The late March wildfire that consumed more than 11,000 acres of land in the Pinelands was one of just 331 forest fires handled by crews so far in 2019.

Preventive measures and strategic attacks on flames keep most fires from stretching beyond 10 acres and getting much attention from the media or public.

This time of year, through May, is considered peak wildfire season in New Jersey. Humidity can be low, it's often warm and windy, and many trees lack leaves to provide proper shade for the branches and pine needles — a.k.a. wildfire fuel — that's fallen to the ground.

But even with that perfect storm of conditions, a fire typically can't start until one more ingredient is introduced — a human being who lacks common sense.

"Ninety-nine percent of all fires are caused by people," said State Forest Fire Service Firewarden Greg McLaughlin. "It could be intentional, arsonists, it could be accidental."
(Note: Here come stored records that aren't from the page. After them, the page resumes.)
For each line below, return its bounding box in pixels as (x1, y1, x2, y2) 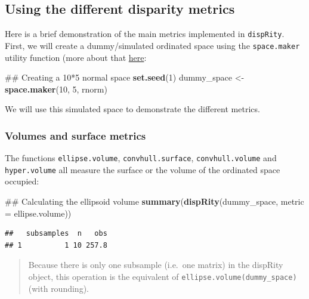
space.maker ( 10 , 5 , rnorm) (5, 82, 107, 95)
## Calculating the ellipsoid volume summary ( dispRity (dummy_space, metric (5, 195, 304, 208)
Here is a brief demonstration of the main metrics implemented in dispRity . (5, 27, 285, 40)
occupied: (5, 175, 39, 187)
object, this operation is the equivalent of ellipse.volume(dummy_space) (28, 270, 297, 282)
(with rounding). (28, 282, 89, 294)
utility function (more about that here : (5, 51, 147, 63)
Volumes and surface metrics (5, 128, 146, 143)
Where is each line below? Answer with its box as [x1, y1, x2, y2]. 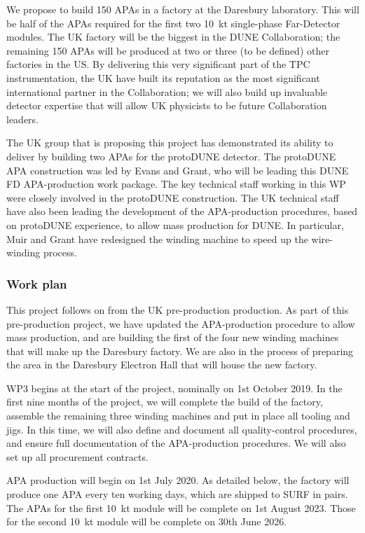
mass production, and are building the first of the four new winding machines [6, 330, 339, 345]
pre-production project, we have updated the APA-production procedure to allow [6, 316, 355, 331]
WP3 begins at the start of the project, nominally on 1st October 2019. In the [6, 380, 343, 395]
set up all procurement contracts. [6, 449, 149, 464]
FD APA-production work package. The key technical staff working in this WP [6, 176, 346, 191]
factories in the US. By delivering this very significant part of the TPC [6, 57, 310, 71]
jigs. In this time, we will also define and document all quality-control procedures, [6, 422, 357, 436]
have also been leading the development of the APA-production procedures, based [6, 204, 358, 219]
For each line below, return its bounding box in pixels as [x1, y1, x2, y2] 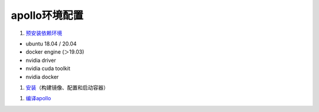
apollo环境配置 [11, 9, 84, 22]
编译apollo [25, 95, 51, 102]
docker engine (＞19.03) [25, 48, 84, 55]
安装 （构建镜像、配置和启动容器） [25, 84, 109, 91]
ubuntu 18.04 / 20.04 [25, 40, 77, 47]
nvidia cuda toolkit [25, 65, 71, 72]
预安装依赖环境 [25, 29, 62, 37]
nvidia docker [25, 73, 59, 80]
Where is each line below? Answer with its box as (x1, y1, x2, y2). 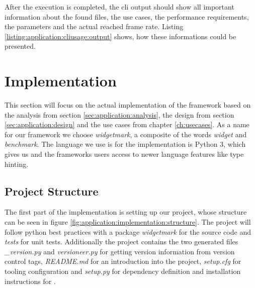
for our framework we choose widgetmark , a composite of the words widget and (5, 129, 247, 139)
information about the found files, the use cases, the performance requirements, (5, 11, 249, 22)
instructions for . (5, 275, 56, 286)
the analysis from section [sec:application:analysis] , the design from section (5, 109, 234, 120)
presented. (5, 41, 36, 51)
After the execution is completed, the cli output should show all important (5, 2, 234, 12)
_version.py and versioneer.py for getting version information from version (5, 246, 235, 256)
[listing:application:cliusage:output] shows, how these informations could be (5, 31, 236, 41)
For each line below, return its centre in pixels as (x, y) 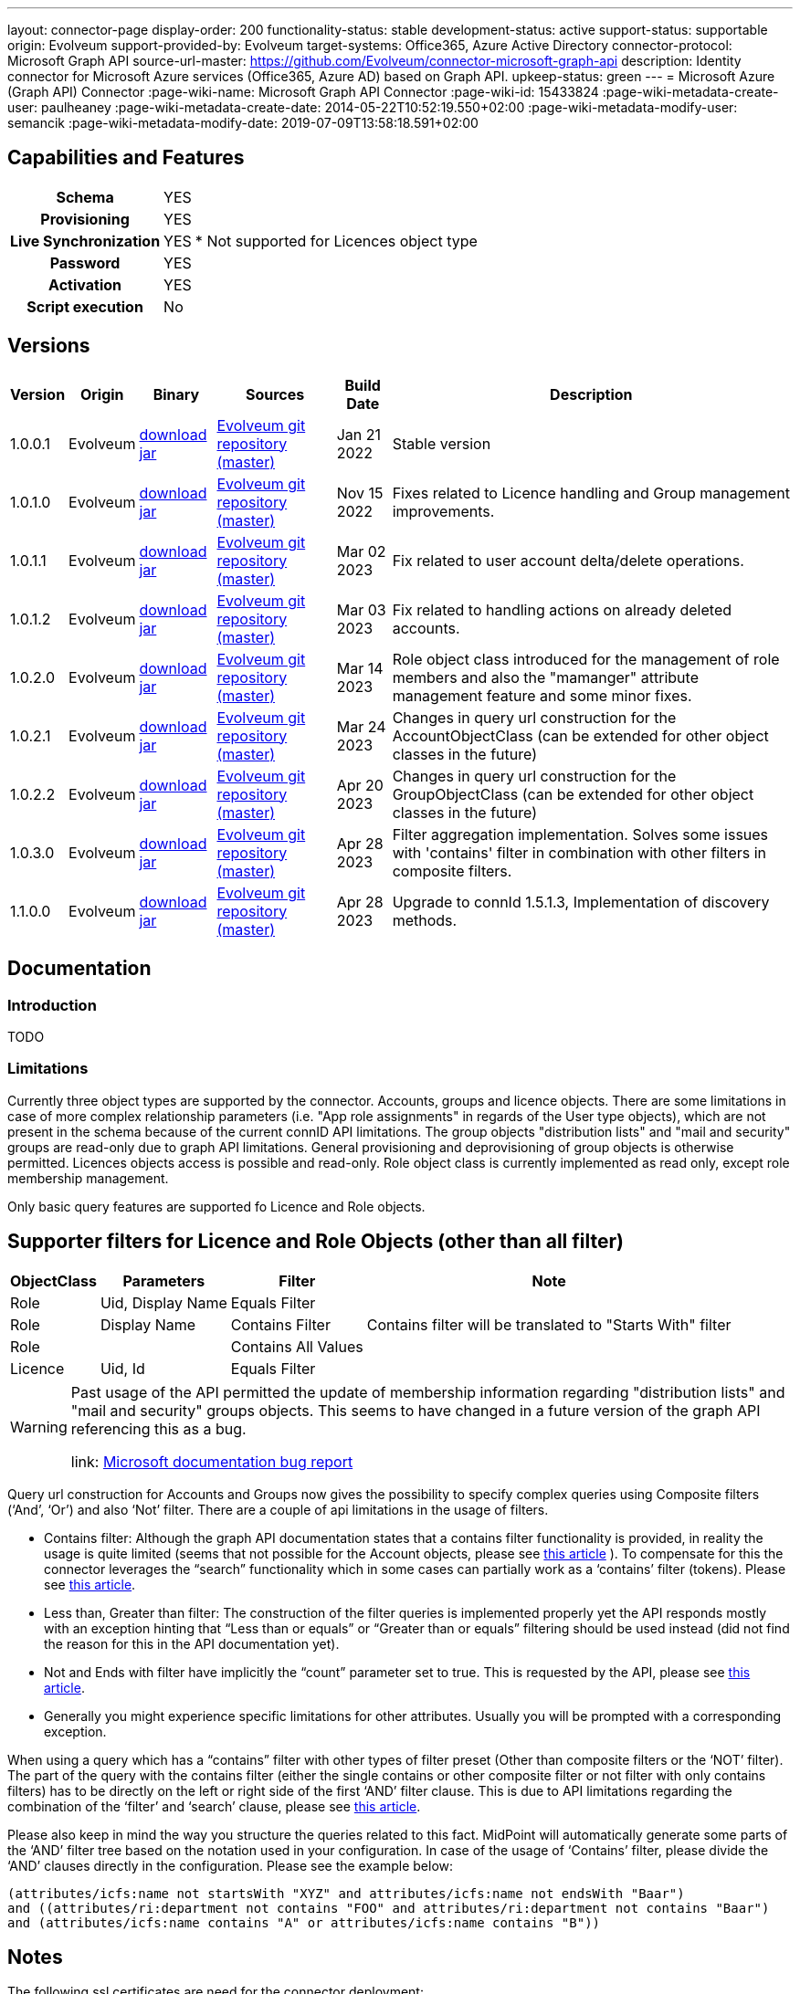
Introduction (52, 1005)
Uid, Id (122, 1368)
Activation (85, 284)
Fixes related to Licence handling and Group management (591, 493)
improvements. (443, 511)
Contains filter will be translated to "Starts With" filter (549, 1324)
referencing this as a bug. (158, 1428)
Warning (39, 1427)
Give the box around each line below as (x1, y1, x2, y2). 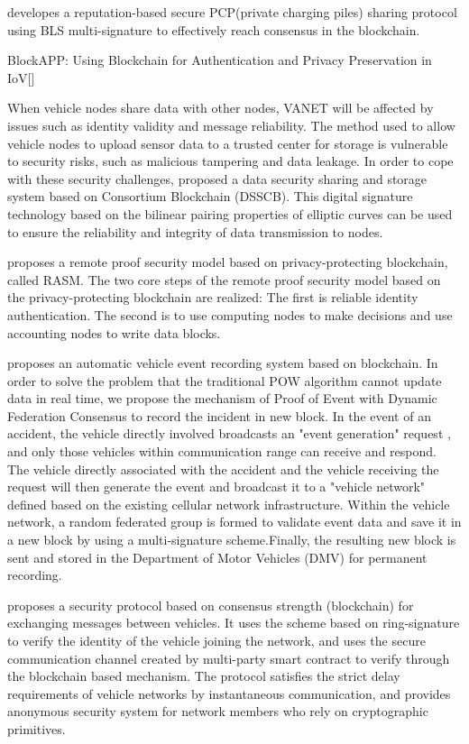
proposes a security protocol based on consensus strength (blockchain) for (7, 595, 414, 614)
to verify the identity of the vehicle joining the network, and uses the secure (7, 631, 426, 649)
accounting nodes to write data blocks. (7, 323, 221, 342)
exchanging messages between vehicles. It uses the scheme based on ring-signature (7, 613, 460, 632)
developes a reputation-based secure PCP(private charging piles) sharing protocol (7, 3, 457, 21)
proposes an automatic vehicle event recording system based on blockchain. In (7, 354, 438, 372)
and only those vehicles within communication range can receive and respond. (7, 442, 437, 461)
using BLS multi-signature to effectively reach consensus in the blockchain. (7, 20, 420, 39)
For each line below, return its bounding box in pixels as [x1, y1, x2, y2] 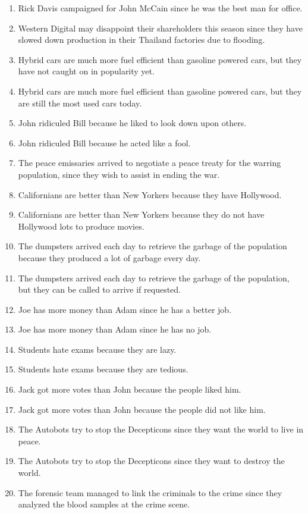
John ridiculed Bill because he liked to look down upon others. [18, 117, 247, 129]
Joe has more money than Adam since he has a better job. [18, 303, 232, 315]
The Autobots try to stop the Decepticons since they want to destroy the [18, 455, 285, 467]
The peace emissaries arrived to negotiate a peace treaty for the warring [18, 156, 281, 169]
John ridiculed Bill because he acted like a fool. [18, 136, 191, 149]
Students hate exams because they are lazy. [18, 343, 177, 355]
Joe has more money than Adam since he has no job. [18, 323, 212, 336]
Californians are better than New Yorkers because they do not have [18, 208, 265, 221]
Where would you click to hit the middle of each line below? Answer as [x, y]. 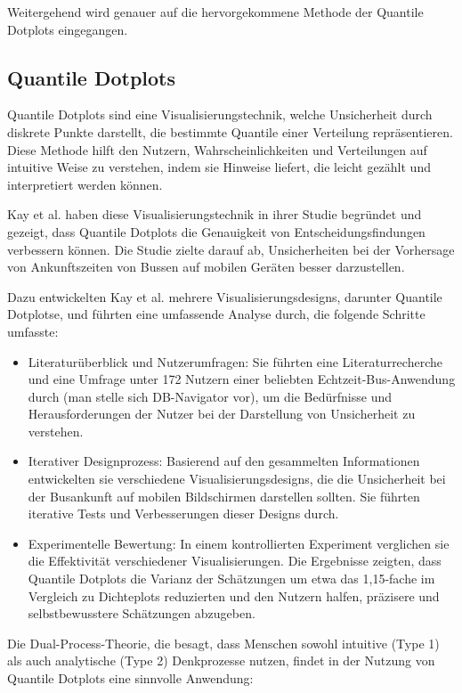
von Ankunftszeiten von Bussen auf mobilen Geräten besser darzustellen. [206, 267]
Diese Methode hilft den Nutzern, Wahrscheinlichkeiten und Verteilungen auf [217, 149]
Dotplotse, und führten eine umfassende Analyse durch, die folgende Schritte [216, 314]
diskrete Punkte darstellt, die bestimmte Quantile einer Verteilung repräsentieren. [230, 131]
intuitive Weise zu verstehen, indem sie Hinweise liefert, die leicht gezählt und [219, 167]
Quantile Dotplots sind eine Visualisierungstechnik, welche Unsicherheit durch [220, 114]
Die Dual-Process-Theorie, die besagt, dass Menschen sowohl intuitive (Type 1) [223, 643]
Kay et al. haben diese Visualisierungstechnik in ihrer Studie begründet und [215, 214]
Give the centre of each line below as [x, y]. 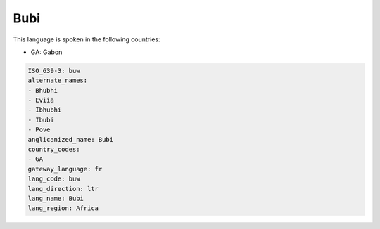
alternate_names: [58, 80]
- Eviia [41, 100]
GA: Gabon [46, 52]
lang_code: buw [54, 179]
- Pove [39, 130]
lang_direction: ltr [63, 189]
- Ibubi [41, 120]
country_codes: [54, 150]
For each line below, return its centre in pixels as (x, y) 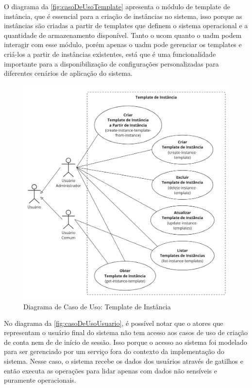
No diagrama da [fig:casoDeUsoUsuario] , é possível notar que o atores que (114, 323)
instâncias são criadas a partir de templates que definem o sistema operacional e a (126, 25)
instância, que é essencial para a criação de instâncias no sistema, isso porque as (123, 16)
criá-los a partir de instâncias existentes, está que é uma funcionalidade (110, 54)
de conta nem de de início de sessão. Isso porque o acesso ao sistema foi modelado (126, 342)
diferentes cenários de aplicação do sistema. (68, 73)
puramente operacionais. (40, 380)
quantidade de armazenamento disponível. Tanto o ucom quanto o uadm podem (123, 35)
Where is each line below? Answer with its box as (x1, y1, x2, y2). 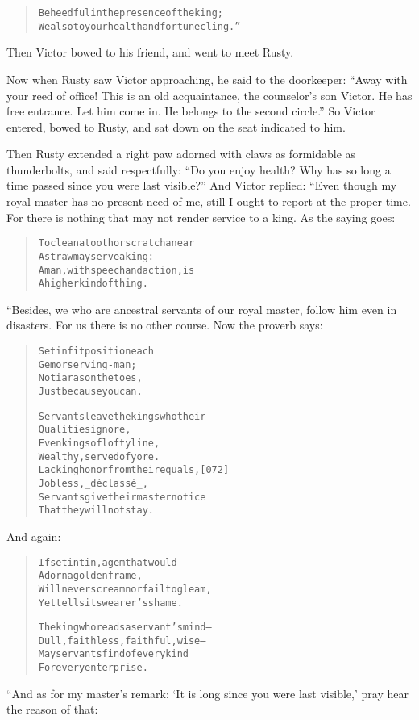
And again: (6, 527, 61, 544)
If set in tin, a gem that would (38, 556, 177, 568)
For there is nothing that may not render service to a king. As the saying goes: (6, 208, 396, 225)
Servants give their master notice (38, 491, 206, 503)
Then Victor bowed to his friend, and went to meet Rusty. (6, 44, 294, 61)
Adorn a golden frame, (38, 570, 143, 582)
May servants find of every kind (38, 648, 189, 660)
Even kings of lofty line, (38, 437, 160, 449)
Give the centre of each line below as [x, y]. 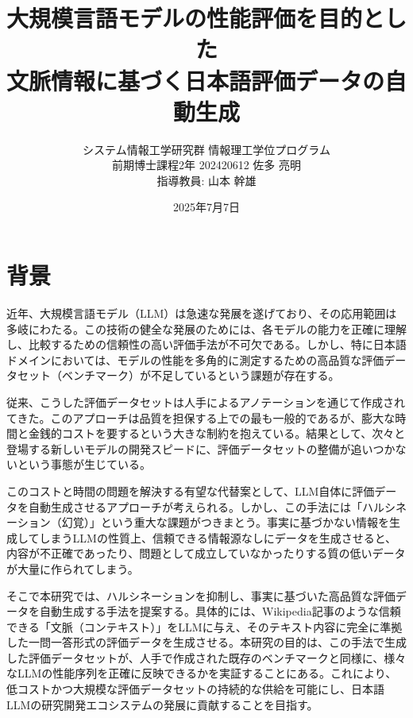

An investigation continues into the fire, one of the largest in recent New Jersey history, that started March 30 in a remote section of Penn State Forest, Burlington County. The state has said the fire was started by human activity in an area known for illegal bonfires. According to officials, two men pictured next to the forest fire — who eventually spoke with police — are not considered suspects.

Since January, the state has participated in prescribed burns on more than 22,216 acres of land throughout New Jersey. Crews use handheld torches to set smaller fires and burn away objects such as fallen leaves and branches, in order to limit the spread of a potential blaze in the future.

All fires start on the ground, McLaughlin said, and work their way up through layers of vegetation.

The risk for wildfire is also elevated in the fall. The threat remains in the summer, even though humidity tends to be high and leaves provide plenty of shade for the ground below.

During this prime wildfire season, Forest Fire Service personnel are on the lookout, from towers, on days of high fire risk. On days considered the most dangerous, the state contracts aircraft to be on call to respond to situations and douse flames from above.

To report a wildfire, residents are encouraged to call 9-1-1 or 1-877-WARN-DEP.